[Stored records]
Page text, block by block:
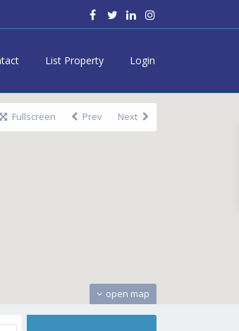
List Property Login
open map
Fullscreen Prev Next
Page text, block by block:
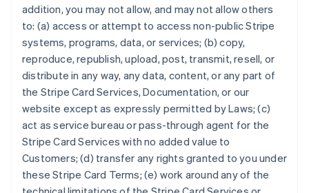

→ Prompt
Your answer must be an exact copy of the data above, minus its pictures.

→ Solution
Page text, block by block:
List Property Login
open map
Fullscreen Prev Next
Page text, block by block:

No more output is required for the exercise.